Neurofibromatosis 1: Carlee’s Story
Neurofibromatosis 1: Carlee’s Story
Four-year-old Carlee has had many obstacles to contend with in her short life: She was diagnosed with neurofibromatosis 1 (NF1), and the disease caused tumors to develop in her head, one of which resulted in vision loss. She has autism and is nonverbal. At Children's Hospital of Philadelphia (CHOP), she sees multiple specialists and receives learning and behavior support. “As challenging as it has been,” says her mother, Amy, “CHOP has made it so much easier.”
Carlee was adopted by Amy and her husband, Chris, when she was a baby. “Her birth father has NF1, so we knew there was a possibility she’d have it,” says Amy. From birth, Carlee had a larger-than-average head size, trouble gaining weight, and the café au lait spots that can signal NF1. When she was a little older than 1, she began exhibiting developmental delays, and then Amy and Chris noticed an issue with Carlee’s eyes: She didn’t seem to be focusing and her eyes seemed to be bulging.
They took her to an ophthalmologist, who said Carlee’s optic nerves were swollen and that she should be seen at CHOP as soon as possible. They got an appointment the next day with Robert Avery, DO, MSCE, a pediatric neuro-ophthalmologist in CHOP’s Division of Pediatric Ophthalmology. Carlee was diagnosed with NF1, a genetic disorder that affects all body systems and is associated with an increased risk of cancer as well as low-grade tumors of the nervous system, including tumors that form along the optic pathway and tumors of the peripheral nerves. An MRI revealed tumors along both of Carlee’s optic nerves.

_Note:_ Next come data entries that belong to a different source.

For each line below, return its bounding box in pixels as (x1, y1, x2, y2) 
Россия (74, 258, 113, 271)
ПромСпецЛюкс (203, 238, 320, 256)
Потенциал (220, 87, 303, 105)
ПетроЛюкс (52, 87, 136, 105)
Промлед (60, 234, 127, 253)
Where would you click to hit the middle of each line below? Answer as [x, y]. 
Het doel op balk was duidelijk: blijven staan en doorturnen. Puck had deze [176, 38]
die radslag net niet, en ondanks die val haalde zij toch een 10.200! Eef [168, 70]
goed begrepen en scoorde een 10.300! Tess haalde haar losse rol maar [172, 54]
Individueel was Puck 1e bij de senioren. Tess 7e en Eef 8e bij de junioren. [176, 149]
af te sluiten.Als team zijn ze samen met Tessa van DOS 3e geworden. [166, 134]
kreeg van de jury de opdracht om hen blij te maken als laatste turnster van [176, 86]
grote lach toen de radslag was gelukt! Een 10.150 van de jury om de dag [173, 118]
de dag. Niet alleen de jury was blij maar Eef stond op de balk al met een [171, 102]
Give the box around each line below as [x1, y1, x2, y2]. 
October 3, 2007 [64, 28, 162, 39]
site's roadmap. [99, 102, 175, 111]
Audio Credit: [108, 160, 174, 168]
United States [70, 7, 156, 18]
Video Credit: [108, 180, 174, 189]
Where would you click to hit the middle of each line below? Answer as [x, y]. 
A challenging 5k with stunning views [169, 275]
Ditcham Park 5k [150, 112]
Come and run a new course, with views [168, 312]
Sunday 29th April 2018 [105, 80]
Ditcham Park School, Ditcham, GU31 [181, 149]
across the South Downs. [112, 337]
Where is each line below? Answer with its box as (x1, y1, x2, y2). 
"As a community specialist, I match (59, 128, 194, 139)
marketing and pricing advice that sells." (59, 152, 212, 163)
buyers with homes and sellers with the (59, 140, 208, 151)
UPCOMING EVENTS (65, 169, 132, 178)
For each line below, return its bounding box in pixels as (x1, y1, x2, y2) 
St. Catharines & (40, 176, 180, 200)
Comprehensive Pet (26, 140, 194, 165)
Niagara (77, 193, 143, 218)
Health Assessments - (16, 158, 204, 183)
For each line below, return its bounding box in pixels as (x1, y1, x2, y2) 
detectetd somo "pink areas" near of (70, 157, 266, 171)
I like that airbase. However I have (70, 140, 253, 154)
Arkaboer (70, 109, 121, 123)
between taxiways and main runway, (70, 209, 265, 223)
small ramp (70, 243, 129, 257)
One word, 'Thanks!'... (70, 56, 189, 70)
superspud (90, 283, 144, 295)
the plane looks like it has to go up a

With Carlee’s vision deteriorating, Dr. Avery and Michael Fisher, MD, Chief of the Section of Neuro-Oncology and Director of the Neurofibromatosis Program, thought it was best to start chemotherapy right away. Carlee received intravenous chemotherapy for a year and a half.
Treating the whole child
More About NF1
As part of the NF Program’s comprehensive care, patients are screened for motor skills, language skills and social-emotional development. If any concerns or delays are identified, the CHOP team makes recommendations about how the family can support the child’s development — for example, a referral for additional evaluation at CHOP, early intervention programs and school services. After completing the screening questionnaire, Carlee’s family received a home assessment for safety concerns, got recommendations for in-school support, and received resources to access applied behavior analysis therapy for Carlee’s autism.
“We’ve gotten so much through CHOP — we’ve gotten whatever we needed as far as therapies,” says Amy. “It has helped Carlee so much. She’s making a lot of progress. Her frustration level has decreased, so she’s not lashing out as much.”
Medically, Carlee made it through most of the IV chemotherapy treatment schedule, but at times her platelet levels would drop, and the medications had to be put on hold. In addition, a tumor developed in her right ear and kept growing. Drs. Avery and Fisher recommended switching to oral chemotherapy to manage the tumor in the ear and to complete treatment for the optic pathway tumors. “The tumor in her ear shrank drastically,” says Amy. “It was just amazing.”
Amy is thrilled with Carlee’s progress in many areas. “She knows her numbers 1 through 10, she can pick out a letter from the alphabet, and she’s making an effort to talk,” Amy reports. “And her vision is improving! When her vision was getting checked, she never used to let us cover the right eye, so we didn’t think she could see at all out of her left eye. Since starting the oral chemo, she saw three vision cards with her left eye!”
Amy is grateful for everyone at CHOP who has contributed to Carlee’s care:
“We couldn’t ask for a better team. They’re phenomenal.”